Task description |
A verbatim copy of every entry is required.

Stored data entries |
⟨

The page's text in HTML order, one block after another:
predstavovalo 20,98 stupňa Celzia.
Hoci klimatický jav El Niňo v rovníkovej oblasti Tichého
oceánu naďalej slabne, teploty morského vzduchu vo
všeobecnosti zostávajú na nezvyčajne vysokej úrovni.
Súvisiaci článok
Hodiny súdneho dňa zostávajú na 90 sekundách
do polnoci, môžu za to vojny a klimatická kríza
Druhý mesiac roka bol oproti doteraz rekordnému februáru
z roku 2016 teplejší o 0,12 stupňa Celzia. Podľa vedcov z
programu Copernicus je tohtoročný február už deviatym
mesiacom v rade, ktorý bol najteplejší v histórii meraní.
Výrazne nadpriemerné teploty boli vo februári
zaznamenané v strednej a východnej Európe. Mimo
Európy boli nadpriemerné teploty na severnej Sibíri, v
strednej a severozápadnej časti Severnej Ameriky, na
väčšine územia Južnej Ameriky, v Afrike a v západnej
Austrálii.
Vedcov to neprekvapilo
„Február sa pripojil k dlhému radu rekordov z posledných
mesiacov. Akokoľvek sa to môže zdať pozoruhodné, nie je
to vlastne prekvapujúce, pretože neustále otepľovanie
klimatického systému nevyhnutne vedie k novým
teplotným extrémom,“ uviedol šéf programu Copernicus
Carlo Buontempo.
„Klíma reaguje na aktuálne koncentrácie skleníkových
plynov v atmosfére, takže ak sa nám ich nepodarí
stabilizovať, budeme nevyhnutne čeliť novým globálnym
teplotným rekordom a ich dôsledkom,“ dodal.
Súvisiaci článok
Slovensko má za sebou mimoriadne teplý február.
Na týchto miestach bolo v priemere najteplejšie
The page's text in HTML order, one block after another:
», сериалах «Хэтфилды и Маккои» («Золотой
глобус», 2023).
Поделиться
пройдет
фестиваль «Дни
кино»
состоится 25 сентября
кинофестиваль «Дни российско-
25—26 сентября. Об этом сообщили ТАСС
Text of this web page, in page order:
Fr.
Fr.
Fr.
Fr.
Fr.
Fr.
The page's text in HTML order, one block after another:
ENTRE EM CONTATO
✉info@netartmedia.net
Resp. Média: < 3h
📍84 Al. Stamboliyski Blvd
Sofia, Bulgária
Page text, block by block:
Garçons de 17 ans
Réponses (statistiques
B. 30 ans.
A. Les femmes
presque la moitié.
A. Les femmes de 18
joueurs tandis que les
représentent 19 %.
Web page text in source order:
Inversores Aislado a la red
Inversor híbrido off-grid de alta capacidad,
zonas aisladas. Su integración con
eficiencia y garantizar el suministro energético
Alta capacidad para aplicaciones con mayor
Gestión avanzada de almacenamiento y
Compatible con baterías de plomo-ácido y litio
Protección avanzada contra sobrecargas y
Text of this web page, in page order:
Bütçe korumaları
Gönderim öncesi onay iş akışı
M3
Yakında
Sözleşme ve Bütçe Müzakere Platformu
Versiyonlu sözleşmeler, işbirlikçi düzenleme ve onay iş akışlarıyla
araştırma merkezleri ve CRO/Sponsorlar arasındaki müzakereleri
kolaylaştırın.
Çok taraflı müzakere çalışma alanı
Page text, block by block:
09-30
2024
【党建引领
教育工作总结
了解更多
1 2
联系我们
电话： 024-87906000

⟩

Written solution |
The page's text in HTML order, one block after another:
predstavovalo 20,98 stupňa Celzia.
Hoci klimatický jav El Niňo v rovníkovej oblasti Tichého
oceánu naďalej slabne, teploty morského vzduchu vo
všeobecnosti zostávajú na nezvyčajne vysokej úrovni.
Súvisiaci článok
Hodiny súdneho dňa zostávajú na 90 sekundách
do polnoci, môžu za to vojny a klimatická kríza
Druhý mesiac roka bol oproti doteraz rekordnému februáru
z roku 2016 teplejší o 0,12 stupňa Celzia. Podľa vedcov z
programu Copernicus je tohtoročný február už deviatym
mesiacom v rade, ktorý bol najteplejší v histórii meraní.
Výrazne nadpriemerné teploty boli vo februári
zaznamenané v strednej a východnej Európe. Mimo
Európy boli nadpriemerné teploty na severnej Sibíri, v
strednej a severozápadnej časti Severnej Ameriky, na
väčšine územia Južnej Ameriky, v Afrike a v západnej
Austrálii.
Vedcov to neprekvapilo
„Február sa pripojil k dlhému radu rekordov z posledných
mesiacov. Akokoľvek sa to môže zdať pozoruhodné, nie je
to vlastne prekvapujúce, pretože neustále otepľovanie
klimatického systému nevyhnutne vedie k novým
teplotným extrémom,“ uviedol šéf programu Copernicus
Carlo Buontempo.
„Klíma reaguje na aktuálne koncentrácie skleníkových
plynov v atmosfére, takže ak sa nám ich nepodarí
stabilizovať, budeme nevyhnutne čeliť novým globálnym
teplotným rekordom a ich dôsledkom,“ dodal.
Súvisiaci článok
Slovensko má za sebou mimoriadne teplý február.
Na týchto miestach bolo v priemere najteplejšie
The page's text in HTML order, one block after another:
», сериалах «Хэтфилды и Маккои» («Золотой
глобус», 2023).
Поделиться
пройдет
фестиваль «Дни
кино»
состоится 25 сентября
кинофестиваль «Дни российско-
25—26 сентября. Об этом сообщили ТАСС
Text of this web page, in page order:
Fr.
Fr.
Fr.
Fr.
Fr.
Fr.
The page's text in HTML order, one block after another:
ENTRE EM CONTATO
✉info@netartmedia.net
Resp. Média: < 3h
📍84 Al. Stamboliyski Blvd
Sofia, Bulgária
Page text, block by block:
Garçons de 17 ans
Réponses (statistiques
B. 30 ans.
A. Les femmes
presque la moitié.
A. Les femmes de 18
joueurs tandis que les
représentent 19 %.
Web page text in source order:
Inversores Aislado a la red
Inversor híbrido off-grid de alta capacidad,
zonas aisladas. Su integración con
eficiencia y garantizar el suministro energético
Alta capacidad para aplicaciones con mayor
Gestión avanzada de almacenamiento y
Compatible con baterías de plomo-ácido y litio
Protección avanzada contra sobrecargas y
Text of this web page, in page order:
Bütçe korumaları
Gönderim öncesi onay iş akışı
M3
Yakında
Sözleşme ve Bütçe Müzakere Platformu
Versiyonlu sözleşmeler, işbirlikçi düzenleme ve onay iş akışlarıyla
araştırma merkezleri ve CRO/Sponsorlar arasındaki müzakereleri
kolaylaştırın.
Çok taraflı müzakere çalışma alanı
Page text, block by block:
09-30
2024
【党建引领
教育工作总结
了解更多
1 2
联系我们
电话： 024-87906000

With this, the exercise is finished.